Inpatient treatment will generally base on Cognitive Behavioral Therapy (CBT). Patients will receive one to two session of individual therapy (50 minutes) and an average of six sessions of group therapy (90 minutes) per week. Interventions will be supplemented with sports-and physiotherapy, as well as medical treatment (including medication) when necessary. Duration of treatment usually range between 21 and 56 days.

Sample size

This study will be designed to detect a difference of d = 0.40 between the groups as the primary outcome. As patients expect to be treated for their depression in the subsequent inpatient psychotherapeutic treatment, we do expect a somewhat smaller effect size for our intervention than what has been found in the most recent meta-analysis of internet-based guided self-help treatments for depression [35]. With a power of 0.80 in a two-tailed test and α = .05, a sample of n = 200 participants would need to be included at baseline (calculated using GPower 3.1).

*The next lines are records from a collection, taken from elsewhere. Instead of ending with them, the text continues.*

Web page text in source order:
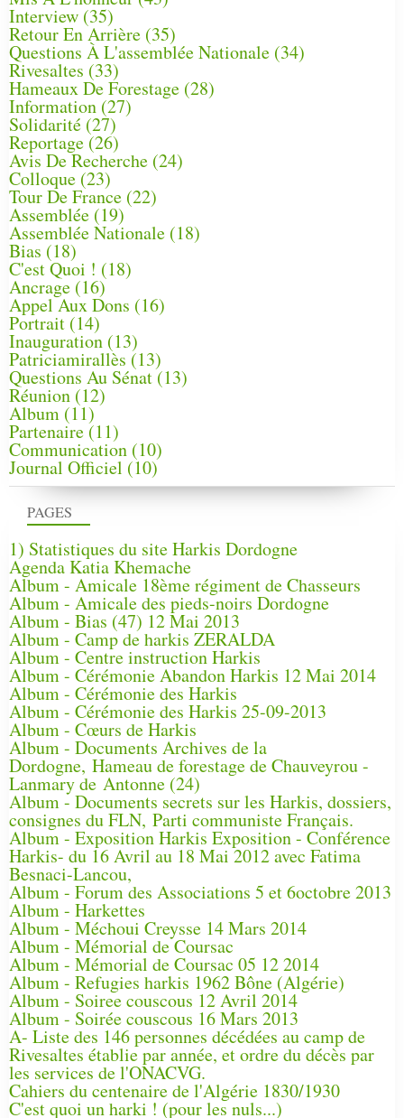
PAGES
1) Statistiques du site Harkis Dordogne
Agenda Katia Khemache
Album - Amicale 18ème régiment de Chasseurs
Album - Amicale des pieds-noirs Dordogne
Album - Bias (47) 12 Mai 2013
Album - Camp de harkis ZERALDA
Album - Centre instruction Harkis
Album - Cérémonie Abandon Harkis 12 Mai 2014
Album - Cérémonie des Harkis
Album - Cérémonie des Harkis 25-09-2013
Album - Cœurs de Harkis
Album - Documents Archives de la
Dordogne, Hameau de forestage de Chauveyrou -
Lanmary de Antonne (24)
Album - Documents secrets sur les Harkis, dossiers,
consignes du FLN, Parti communiste Français.
Album - Exposition Harkis Exposition - Conférence
Harkis- du 16 Avril au 18 Mai 2012 avec Fatima
Besnaci-Lancou,
Album - Forum des Associations 5 et 6octobre 2013
Album - Harkettes
Album - Méchoui Creysse 14 Mars 2014
Album - Mémorial de Coursac
Album - Mémorial de Coursac 05 12 2014
Album - Refugies harkis 1962 Bône (Algérie)
Album - Soiree couscous 12 Avril 2014
Album - Soirée couscous 16 Mars 2013
A- Liste des 146 personnes décédées au camp de
Rivesaltes établie par année, et ordre du décès par
les services de l'ONACVG.
Cahiers du centenaire de l'Algérie 1830/1930
C'est quoi un harki ! (pour les nuls...)
Interview (35)
Retour En Arrière (35)
Questions À L'assemblée Nationale (34)
Rivesaltes (33)
Hameaux De Forestage (28)
Information (27)
Solidarité (27)
Reportage(26)
Avis De Recherche (24)
Colloque (23)
Tour De France (22)
Assemblée (19)
Assemblée Nationale (18)
Bias (18)
C'est Quoi ! (18)
Ancrage (16)
Appel Aux Dons (16)
Portrait (14)
Inauguration (13)
Patriciamirallès (13)
Questions Au Sénat(13)
Réunion (12)
Album (11)
Partenaire(11)
Communication (10)
Journal Officiel (10)
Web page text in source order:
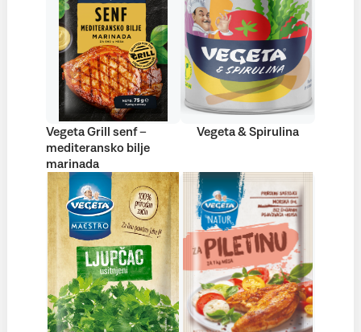
Vegeta Grill senf –
mediteransko bilje
marinada
Vegeta & Spirulina
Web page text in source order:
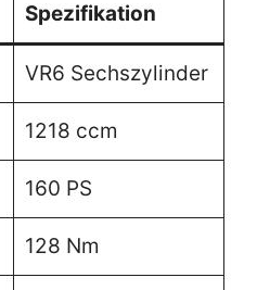
Spezifikation
VR6 Sechszylinder
1218 ccm
160 PS
128 Nm
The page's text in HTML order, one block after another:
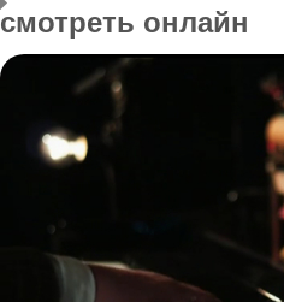
смотреть онлайн
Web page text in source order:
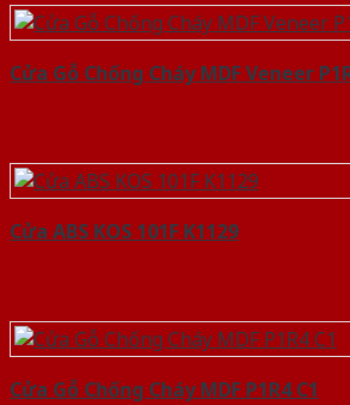
Cửa Gỗ Chống Cháy MDF Veneer
Cửa ABS KOS 101F K1129
Cửa Gỗ Chống Cháy MDF P1R4 C1
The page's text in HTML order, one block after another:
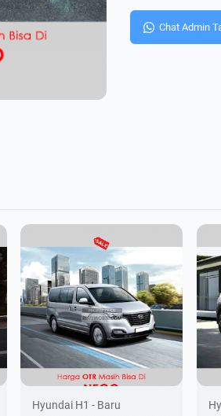
Chat Admin
Hyundai H1 - Baru
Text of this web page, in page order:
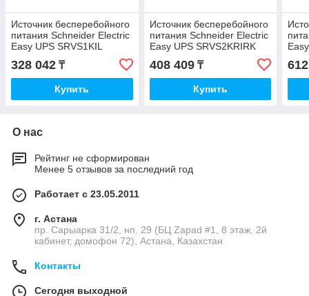
Источник бесперебойного
питания Schneider Electric
Easy UPS SRVS1KIL
328 042 ₸
Купить
Источник бесперебойного
питания Schneider Electric
Easy UPS SRVS2KRIRK
408 409₸
Купить
О нас
Рейтинг не сформирован
Менее 5 отзывов за последний год
Работает с 23.05.2011
г. Астана
пр. Сарыарка 31/2, нп. 29 (БЦ Zapad #1, 8 этаж, 2й
кабинет, домофон 72), Астана, Казахстан
Контакты
Сегодня выходной
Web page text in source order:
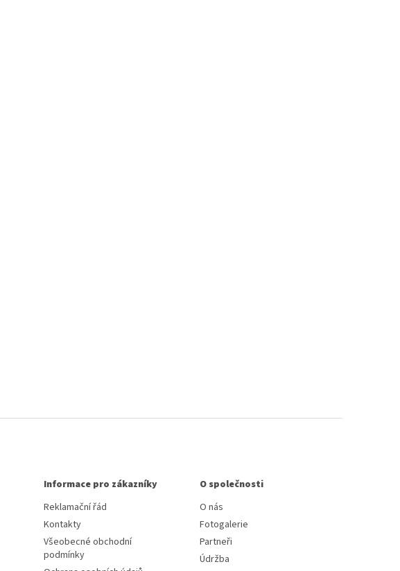
Informace pro zákazníky
Reklamační řád
Kontakty
Všeobecné obchodní
podmínky
O společnosti
O nás
Fotogalerie
Partneři
Údržba
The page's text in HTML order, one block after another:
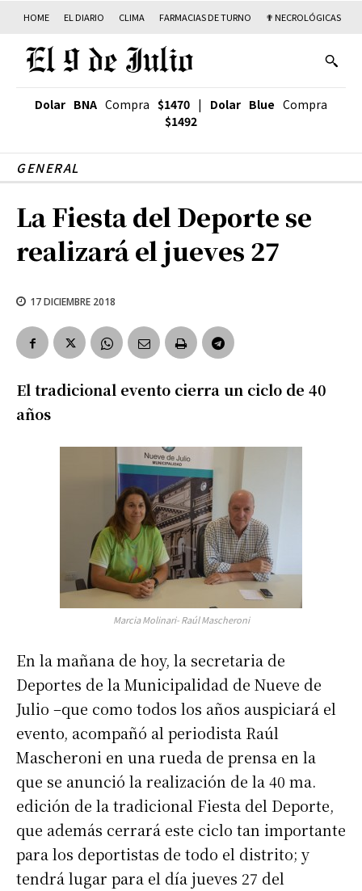
HOME EL DIARIO CLIMA FARMACIAS DE TURNO ✟ NECROLÓGICAS
Dolar BNA Compra $1470 | Dolar Blue Compra
$1492
GENERAL
La Fiesta del Deporte se
realizará el jueves 27
17 DICIEMBRE 2018
El tradicional evento cierra un ciclo de 40
años
Marcia Molinari- Raúl Mascheroni
En la mañana de hoy, la secretaria de
Deportes de la Municipalidad de Nueve de
Julio –que como todos los años auspiciará el
evento, acompañó al periodista Raúl
Mascheroni en una rueda de prensa en la
que se anunció la realización de la 40 ma.
edición de la tradicional Fiesta del Deporte,
que además cerrará este ciclo tan importante
para los deportistas de todo el distrito; y
tendrá lugar para el día jueves 27 del
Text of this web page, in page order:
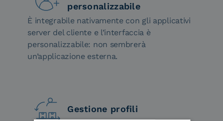
personalizzabile
È integrabile nativamente con gli applicativi
server del cliente e l’interfaccia è
personalizzabile: non sembrerà
un’applicazione esterna.
Gestione profili
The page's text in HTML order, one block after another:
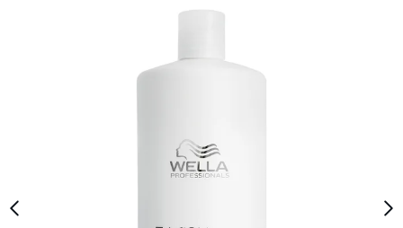
Now showing image 1 Wella Professionals Fusion
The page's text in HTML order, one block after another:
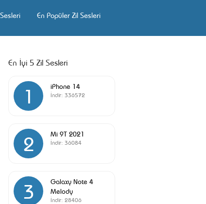
En Popüler Zil Sesleri
En İyi 5 Zil Sesleri
1 iPhone 14
İndir: 336572
2 Mi 9T 2021
İndir: 36084
3
Galaxy Note 4
Melody
İndir: 28406
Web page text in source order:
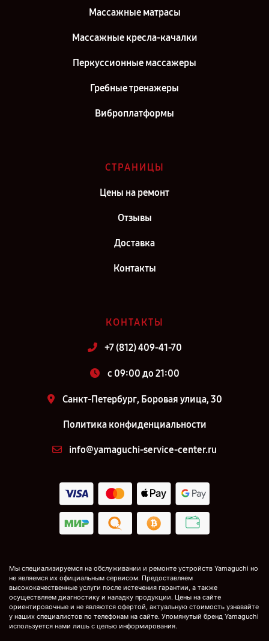
Массажные матрасы
Массажные кресла-качалки
Перкуссионные массажеры
Гребные тренажеры
Виброплатформы
СТРАНИЦЫ
Цены на ремонт
Отзывы
Доставка
Контакты
КОНТАКТЫ
+7 (812) 409-41-70
c 09:00 до 21:00
Санкт-Петербург, Боровая улица, 30
Политика конфиденциальности
info@yamaguchi-service-center.ru
Мы специализируемся на обслуживании и ремонте устройств Yamaguchi но
не являемся их официальным сервисом. Предоставляем
высококачественные услуги после истечения гарантии, а также
осуществляем диагностику и наладку продукции. Цены на сайте
ориентировочные и не являются офертой, актуальную стоимость узнавайте
у наших специалистов по телефонам на сайте. Упомянутый бренд Yamaguchi
используется нами лишь с целью информирования.

Primary and secondary outcomes

Primary outcome

The primary outcome is depressive symptom severity, as measured by the Hamilton Rating Scale for Depression (HRSD24) [51], with assessments conducted pre-and post-treatment. The HRSD is likely the most widely used clinician-rated scale for measuring depression. It assesses depressed mood, vegetative and cognitive symptoms of depression, and anxiety symptoms during the prior seven days. Items are rated on either a five-point or a three-point scale, and the total score is derived by summing the individual item scores. Higher scores indicate greater symptom severity. The HRSD has an interrater-reliability of 0.90 [51] and shows high internal consistency (α = 0.88) [52]. Furthermore, it is sensitive to change over time and treatment and corresponds well with overall clinical ratings of severity [53, 54]. The cut-off points of 10, 19, 27, and 35 represent the thresholds for mild, moderate, severe, and very severe depression, respectively [52].

Secondary outcomes

Depressive symptomatology

Observer-based ratings of depressive symptom severity will additionally be collected using the 16-item Quick Inventory of Depressive Symptomatology–Clinician-Rating (QIDS-CR16) [52] to achieve a more nuanced understanding of the symptom severity. The QIDS-CR16 is a brief clinician-report rating scale developed from the 30-item Inventory of Depressive Symptomatology [55, 56]. Unlike the HRSD, the QIDS-CR16 evaluates only the nine depression criterion symptom domains (i.e., sad mood, concentration, self-criticism, suicidal ideation, interest/involvement, energy/fatigability, sleep disturbance, appetite/weight change, and psychomotor agitation/retardation) from the Diagnostic and Statistical Manual of Mental Disorders (Fifth Edition) [57] during the prior seven days. Each item is scored on a scale from 0 to 3 points, with higher scores indicating higher symptom severity. This measure has shown good psychometric properties, such as strong internal consistency (α = 0.85), concurrent validity, and sensitivity to symptom change in patients with MDD [56]. The cut-off points of 6, 11, 16, and 21 represent the thresholds for mild, moderate, severe, and very severe depression, respectively.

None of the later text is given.